Também  D. Amélia, a dona da pensão do Rio de Janeiro, e sua filha Nanci  irão demonstrar  espontânea disposição  em ajudá-lo.

            Ao sair da prisão, sem recursos, ele morou, com  Norberto, seu companheiro de viagem, escondido na casa de pensão. Dormiam no quarto de um pensionista de quem ficaram amigos e para não serem descobertos usavam de estratagemas: subiam os degraus da escada, ao mesmo tempo,  com passos simultâneos;  pensando que a dona já ficara desconfiada, dormiam durante o dia pois as visitas não eram proibidas.  Ao precisar da ajuda do pensionista para resolver um  delicado assunto de família -  a ida à delegacia no intuito de responsabilizar o hóspede que seduzira sua filha - D. Amélia aceitou-lhes a presença. Até sugeriu – achando  uma crueldade que ele fosse abandonado em São Paulo – que ficasse mais tempo no Rio de Janeiro, pois sua passagem poderia ser vendida ali  na sua casa mesmo, uma vez que todos os dias havia pessoas que viajavam para São Paulo.  Quando Norberto lhe  consegue uma passagem marítima, D. Amélia arranja para ele uma pequena mala e todos da pensão  procuram, sem êxito, persuadi-lo porque  não queria viajar de navio. Então,  Nanci, com muito jeito, o convence a partir. Raro  na trajetória do Cati, desde o início de sua viagem em Porto Alegre até a sua volta para Quaraí, esse momento em que ele decide por si mesmo, embora submisso à entonação carinhosa da voz feminina que o anima ( -Meu benzinho vai embarcar, sim, Ele vai, sim.) e o torna confiante, para expressar, ainda que num sussurro, o grande medo que sente de que o levem para o Cati, (lugar que lhe ficou gravado, desde criança,  como lugar de prisões e de mortes).
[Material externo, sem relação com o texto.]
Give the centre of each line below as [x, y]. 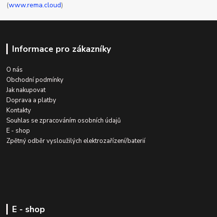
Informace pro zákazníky [61, 49]
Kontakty [19, 110]
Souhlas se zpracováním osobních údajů [64, 120]
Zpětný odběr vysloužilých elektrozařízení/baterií [76, 141]
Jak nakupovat [26, 90]
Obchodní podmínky [35, 80]
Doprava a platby [31, 100]
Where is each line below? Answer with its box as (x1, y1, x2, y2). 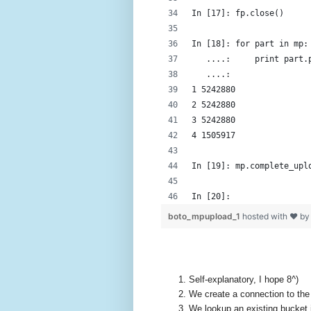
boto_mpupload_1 (168, 210, 242, 221)
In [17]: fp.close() (192, 8, 284, 18)
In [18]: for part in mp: (192, 38, 308, 49)
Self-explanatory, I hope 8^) (189, 274, 299, 285)
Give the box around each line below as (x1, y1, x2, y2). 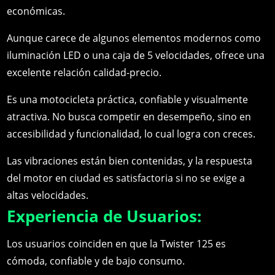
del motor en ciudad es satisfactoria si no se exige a (7, 171, 246, 185)
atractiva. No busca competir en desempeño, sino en (7, 110, 252, 124)
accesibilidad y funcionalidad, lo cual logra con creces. (7, 127, 256, 141)
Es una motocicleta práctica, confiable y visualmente (7, 93, 249, 107)
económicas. (7, 4, 66, 18)
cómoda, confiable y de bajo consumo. (7, 254, 185, 268)
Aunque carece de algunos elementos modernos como (7, 31, 261, 45)
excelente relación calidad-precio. (7, 66, 162, 80)
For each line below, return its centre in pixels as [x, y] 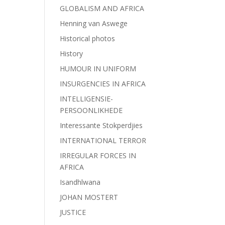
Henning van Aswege [94, 23]
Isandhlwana [80, 182]
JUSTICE [73, 212]
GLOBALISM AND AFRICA [102, 8]
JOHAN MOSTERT [89, 197]
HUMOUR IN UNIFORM [98, 69]
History [72, 53]
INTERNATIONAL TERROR [103, 140]
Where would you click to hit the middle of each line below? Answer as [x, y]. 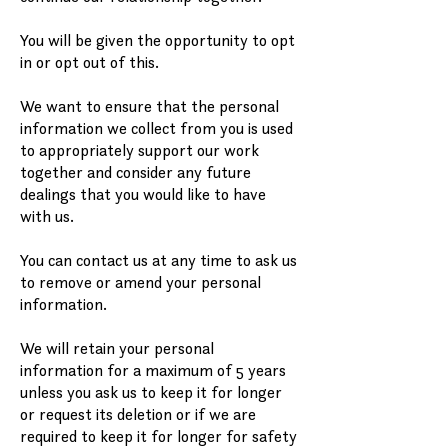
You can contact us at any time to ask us [158, 260]
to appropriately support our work [139, 150]
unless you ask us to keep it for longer [151, 392]
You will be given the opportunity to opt [157, 40]
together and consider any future [135, 172]
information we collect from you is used [156, 128]
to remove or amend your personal [140, 282]
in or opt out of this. [89, 62]
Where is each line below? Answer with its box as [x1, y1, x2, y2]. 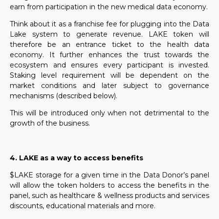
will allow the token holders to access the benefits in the [10, 181, 209, 190]
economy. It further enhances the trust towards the [10, 50, 209, 59]
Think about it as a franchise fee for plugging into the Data [10, 19, 209, 28]
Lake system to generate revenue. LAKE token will [10, 29, 209, 39]
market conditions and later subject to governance [10, 81, 209, 90]
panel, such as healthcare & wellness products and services [10, 191, 209, 200]
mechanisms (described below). [10, 91, 117, 100]
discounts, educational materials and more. [10, 201, 155, 211]
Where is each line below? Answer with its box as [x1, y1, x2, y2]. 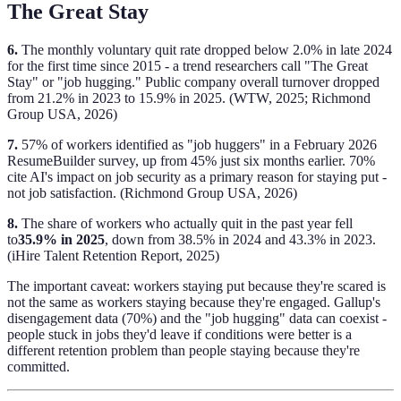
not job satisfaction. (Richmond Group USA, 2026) [7, 184, 297, 200]
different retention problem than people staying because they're [7, 342, 360, 358]
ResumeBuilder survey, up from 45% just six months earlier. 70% [7, 152, 375, 168]
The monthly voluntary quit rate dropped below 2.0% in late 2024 [18, 41, 392, 57]
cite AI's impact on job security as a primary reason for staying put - [7, 168, 387, 184]
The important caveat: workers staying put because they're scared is [7, 277, 386, 294]
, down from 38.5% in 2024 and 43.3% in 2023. [105, 231, 376, 247]
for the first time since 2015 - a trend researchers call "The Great [7, 57, 368, 73]
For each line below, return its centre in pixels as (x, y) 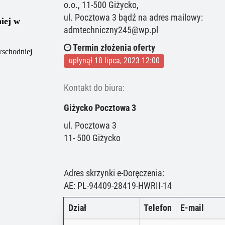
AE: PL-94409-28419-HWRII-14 (118, 186)
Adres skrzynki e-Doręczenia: (114, 173)
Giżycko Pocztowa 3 (100, 108)
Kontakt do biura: (94, 88)
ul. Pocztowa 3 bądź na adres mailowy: (133, 18)
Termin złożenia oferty (113, 48)
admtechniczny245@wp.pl (111, 30)
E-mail (192, 208)
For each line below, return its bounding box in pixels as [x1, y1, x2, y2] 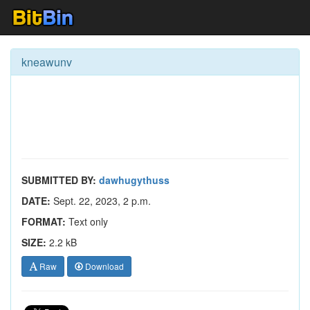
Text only [66, 215, 108, 228]
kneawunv [21, 54, 72, 70]
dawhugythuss [99, 173, 170, 187]
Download [83, 260, 124, 272]
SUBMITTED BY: [21, 173, 96, 187]
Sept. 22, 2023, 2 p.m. [51, 194, 151, 208]
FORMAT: [21, 215, 66, 228]
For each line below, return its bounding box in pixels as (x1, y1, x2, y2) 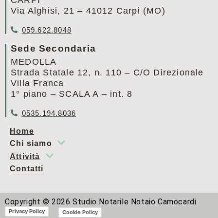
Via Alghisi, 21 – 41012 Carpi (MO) (11, 5, 165, 16)
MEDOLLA (11, 56, 57, 67)
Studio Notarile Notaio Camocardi (70, 197, 197, 206)
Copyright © (5, 197, 52, 206)
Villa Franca (11, 78, 64, 88)
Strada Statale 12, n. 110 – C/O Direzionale (11, 67, 204, 77)
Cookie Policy (62, 208, 98, 216)
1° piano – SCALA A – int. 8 (11, 89, 133, 99)
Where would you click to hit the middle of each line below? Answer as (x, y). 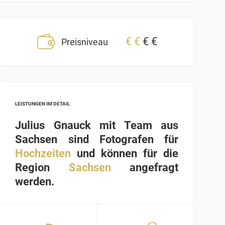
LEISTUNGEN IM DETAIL (43, 104)
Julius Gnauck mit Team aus (97, 126)
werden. (35, 182)
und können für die (125, 154)
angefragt (144, 168)
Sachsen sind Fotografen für (97, 140)
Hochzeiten (43, 154)
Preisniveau (85, 42)
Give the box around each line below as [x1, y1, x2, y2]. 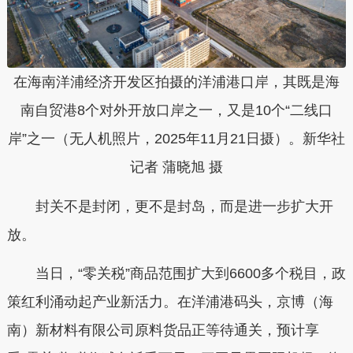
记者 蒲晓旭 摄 [129, 159, 223, 176]
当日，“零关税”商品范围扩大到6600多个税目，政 [6, 266, 346, 282]
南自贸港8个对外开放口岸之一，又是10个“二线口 [20, 102, 333, 119]
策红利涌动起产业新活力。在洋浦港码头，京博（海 [6, 294, 333, 310]
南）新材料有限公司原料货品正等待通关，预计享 [6, 322, 319, 339]
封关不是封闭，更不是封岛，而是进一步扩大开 [6, 198, 333, 214]
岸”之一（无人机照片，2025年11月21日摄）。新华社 [7, 131, 345, 147]
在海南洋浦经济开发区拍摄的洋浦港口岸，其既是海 [13, 74, 340, 91]
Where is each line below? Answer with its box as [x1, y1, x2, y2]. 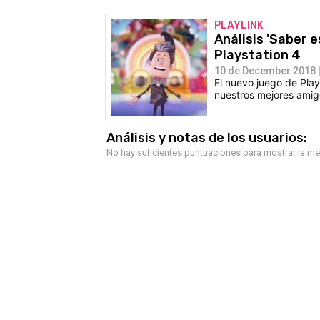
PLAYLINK [214, 19, 264, 31]
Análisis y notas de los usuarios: [106, 129, 307, 146]
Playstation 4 [214, 46, 301, 63]
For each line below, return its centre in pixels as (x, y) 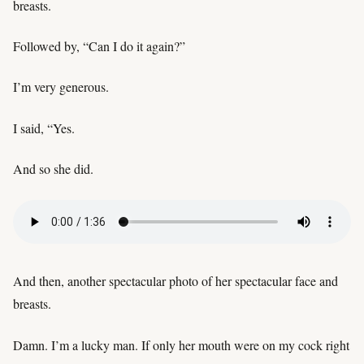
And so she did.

Mais do que piedade, como ocorre com D. Rita, D. Miroca, D. Amélia,   há em Nanci  um enternecimento, no trato com o Cati que, diante  de seu olhar de uma pureza de criança, só faz aumentar e lhe completa o perfil de mulher amorosa.  Pois além da função que  lhe é atribuída, como às outras,  no relato -  provocar mudanças no percurso do Cati e na sua história –  possui, também, como vítima dos preconceituosos usos e costumes ( e leis) de sua época, uma função denunciatória que as qualidades de um narrador da estirpe de Dyonélio Machado,  fazem ser de admirável sutileza e nem por isso menos contundente.